The size ranges are consecutive as in the following example:
df = pd.DataFrame({'A': ['a', 'd', 'g', 'j'], 'B': ['b', 'e', 'h', 'k'], 'C': ['c', 'f', 'i', 'l']}, index = ['0_10', '10_20', '20_30', '30_40'])
A B C
0_10 a b c
10_20 d e f
20_30 g h i
30_40 j k l
Note: for demonstration purpose the values are letter here. The real values are float64 numbers.
Here is the code that I am using so far. The docstring shows you what it is doing. As such it works fine, however, the nested loop and the iterative creation of new rows makes it very slow. For a dataframe with 200 rows and 21 columns it runs for about 2 min.

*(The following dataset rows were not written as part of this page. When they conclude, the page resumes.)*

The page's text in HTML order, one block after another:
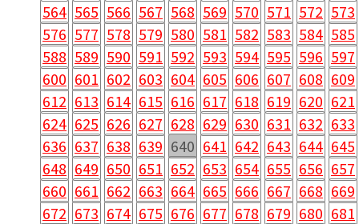
564 565 566 567 568 569 570 571 572 573
576 577 578 579 580 581 582 583 584 585
588 589 590 591 592 593 594 595 596 597
600 601 602 603 604 605 606 607 608 609
612 613 614 615 616 617 618 619 620 621
624 625 626 627 628 629 630 631 632 633
636 637 638 639 640 641 642 643 644 645
648 649 650 651 652 653 654 655 656 657
660 661 662 663 664 665 666 667 668 669
672 673 674 675 676 677 678 679 680 681
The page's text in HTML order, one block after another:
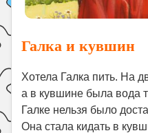
Галка и кувшин
Хотела Галка пить. На
а в кувшине была вода
Галке нельзя было
Она стала кидать в
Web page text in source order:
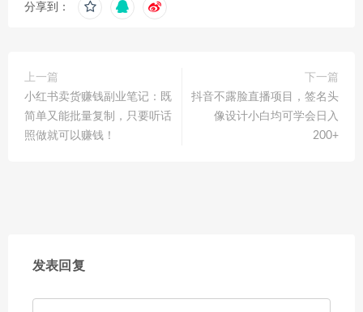
分享到：
上一篇
小红书卖货赚钱副业笔记：既
简单又能批量复制，只要听话
照做就可以赚钱！
下一篇
抖音不露脸直播项目，签名头
像设计小白均可学会日入
200+
发表回复
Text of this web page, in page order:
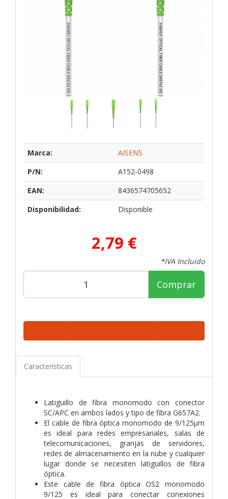
Marca:
AISENS
P/N:
A152-0498
EAN:
8436574705652
Disponibilidad:
Disponible
2,79 €
*IVA Incluido
Comprar
Características
Latiguillo de fibra monomodo con conector
SC/APC en ambos lados y tipo de fibra G657A2.
El cable de fibra óptica monomodo de 9/125µm
es ideal para redes empresariales, salas de
telecomunicaciones, granjas de servidores,
redes de almacenamiento en la nube y cualquier
lugar donde se necesiten latiguillos de fibra
óptica.
Este cable de fibra óptica OS2 monomodo
9/125 es ideal para conectar conexiones
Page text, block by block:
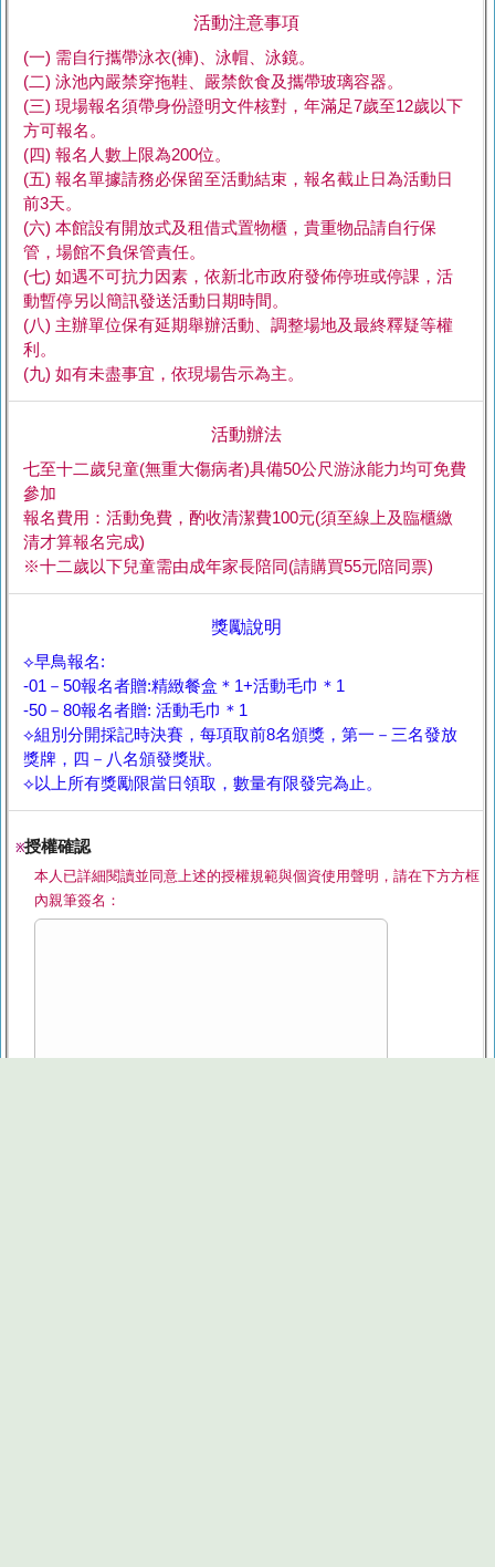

def combination_sums(df): # TODO: speed up
"""
Append new rows to a DF, where each new row is a column-wise sum of an original row
and any possible combination of consecutively following rows. The input DF must have
an index according to the scheme below.
Example:
INPUT DF OUTPUT DF
A B C A B C
0_10 a b c 0_10 a b c
10_20 d e f --> 10_20 d e f
20_30 g h i 20_30 g h i
30_40 j k l 30_40 j k l
0_20 a+d b+e c+f
0_30 a+d+g b+e+h c+f+i
0_40 a+d+g+j b+e+h+k c+f+i+l
10_30 d+g e+h f+i
10_40 d+g+j e+h+k f+i+l
20_40 g+j h+k i+l
"""
ol = len(df) # original length
for i in range(ol):
for j in range(i+1,ol):
new_row_name = df.index[i].split('_')[0] + '_' + df.index[j].split('_')[1] # creates a string for the row index from the first and the last rows in the sum
df.loc[new_row_name] = df.iloc[i:j].sum()
return df
I am wondering what could be a better way to make it more efficient. I.e. using intermediate conversion to a numpy
array and doing it in a vectorised operation. From somewhat similar posts (e.g. here), I thought there could be a way with numpy
mgrid
or ogrid
, however, it was not similar enough for me to adapt it to what I want to achieve.